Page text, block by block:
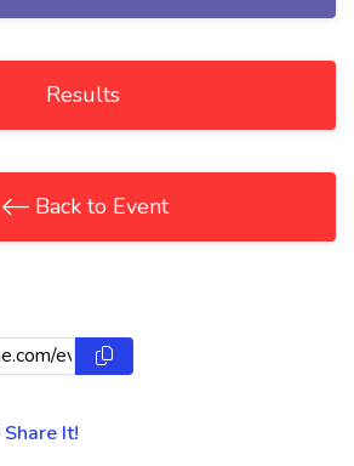
Results
Back to Event
Share It!
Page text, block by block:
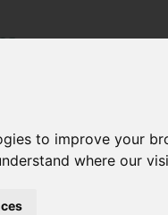
to improve your
where our
on
floors
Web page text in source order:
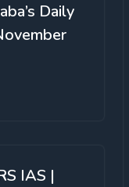
Daily
IAS |
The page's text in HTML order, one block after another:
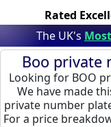
Rated
The UK's
Boo private
Looking for BOO
We have made
private number
For a price
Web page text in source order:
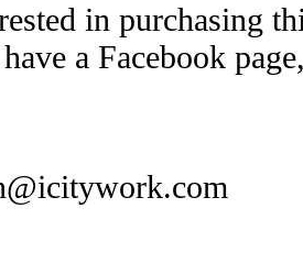
in purchasing
a Facebook
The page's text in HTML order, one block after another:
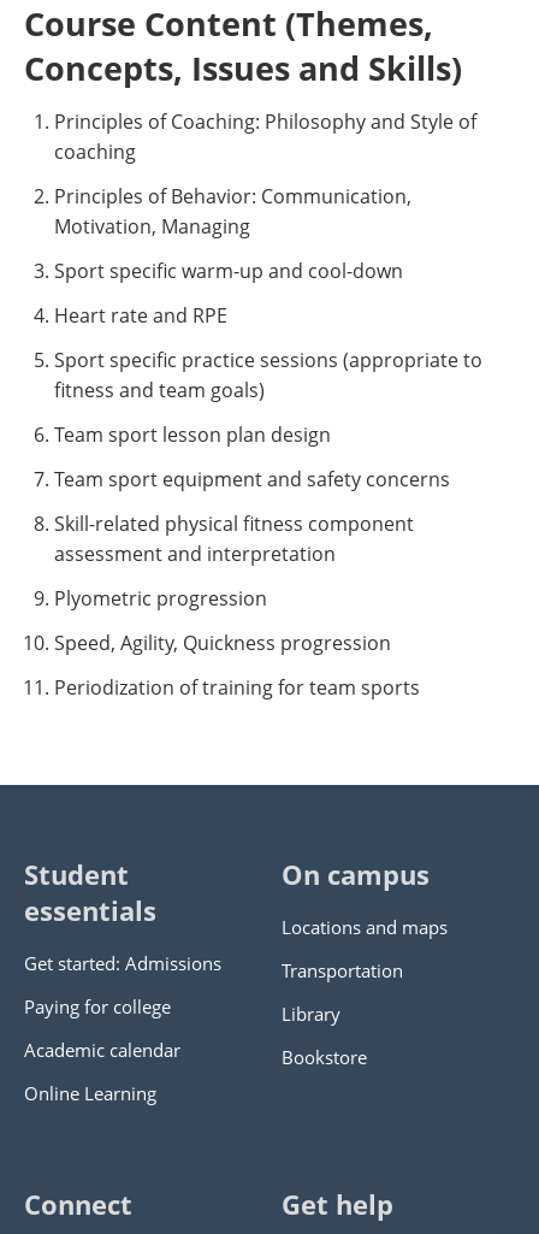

:::::

Restate the data word for word while omitting each picture.

- _Output of the exercise_
Page text, block by block:
Results
Back to Event
Share It!
Page text, block by block:
to improve your
where our
on
floors
Web page text in source order:
Daily
IAS |
The page's text in HTML order, one block after another:
Rated
The UK's
Boo private
Looking for BOO
We have made
private number
For a price
Web page text in source order:
in purchasing
a Facebook
The page's text in HTML order, one block after another:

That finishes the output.